The Fernando Sanchez Organization’s San Diego venture functioned almost like a franchise, prosecutors say, giving it greater control over lucrative smuggling routes and drug distribution networks north of the border.

“They moved back and forth, from one side to the other. They commuted. We had lieutenants of the organization living here in San Diego and ordering kidnappings and murders in Mexico,” said Todd Robinson, the assistant U.S. attorney who will prosecute the alleged drug ring next year.

As The Washington Post portrays it, “the case shows that as the border becomes less of an operational barrier for Mexican cartels, it appears to be less of one for U.S. surveillance efforts. Because the suspects’ cell phone and radio traffic could be captured by towers on the northern side of the border, U.S. agents were able to eavesdrop on calls made on Mexican cell phones, between two callers in Mexico – a tactic prosecutors say has never been deployed so extensively.”

The story told of a cartel leader hear on a wire tap order a former homicide detective from Tijuana, negotiating with a Mexican state judicial police officer about a job offer to lead a death squad.

Recorded on other calls: the operation’s biggest catch, Jesus Quiñones Máquez, a high-ranking Mexican official and alleged cartel operative code-named “El Riñón,” or “The Kidney.” As he worked and socialized with U.S. law enforcement officials in his role as international liaison for the Baja California attorney general’s office, Quiñones passed confidential information to cartel bosses and directed Mexican police to take action against rival traffickers, prosecutors say.

He and 34 other suspects are now in U.S. jails. The remaining eight are still at large.

Investigators told The Washington Post that it is not unusual for Mexican cartel leaders and their underlings to move north to seek refuge, or place representatives in such cities as Los Angeles, Chicago and Atlanta to manage large deliveries of drugs. But the Fernando Sánchez Organization was more ambitious. It was building a network in San Diego, complete with senior managers to facilitate large and small drug shipments and sales.”
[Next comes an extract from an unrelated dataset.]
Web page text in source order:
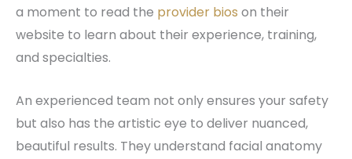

The gang being organized in San Diego is an offshoot of the Tijuana cartel, led by baby-faced Fernando Sanchez Arellano, a nephew of the once fearsome Arellano-Felix brothers who ran the Tijuana drug trade for almost 20 years before they were captured or killed. The nephew’s organization is a weaker syndicate, at war with itself and rivals, police say, and locked in a desperate struggle to maintain market share in the highly competitive billion-dollar drug corridor into California.

“Unlike the cartel crews in Mexico, which are typically built on strong ties between families or friends, the San Diego franchise recruited from U.S.-based Latino street gangs. Some were illegal immigrants, others U.S. citizens,” the story said citing evidence obtained from arrest warrants.

Twelve of the 43 indicted have alleged gang affiliations in San Diego. Six of the 43 are current or former Mexican law enforcement officers. Eight are women.

“You couldn’t pick these people out of a crowd,” Leonard Miranda, a retired captain in the Chula Vista, Calif., police department who worked on the investigation told The Washington Post. “Some of them kept a very low profile. Their family members didn’t even know.”

According to the 86-page federal racketeering indictment unsealed July 23 quoted by The Post, cartel members operated stash houses, managed smuggling crews, distributed marijuana and methamphetamine, trafficked weapons, laundered money, committed robberies and collected drug debts. When people did not pay, they were kidnapped or targeted with execution on both sides of the border.

According to U.S. law enforcement officials, the Mexican government was not involved in the investigation.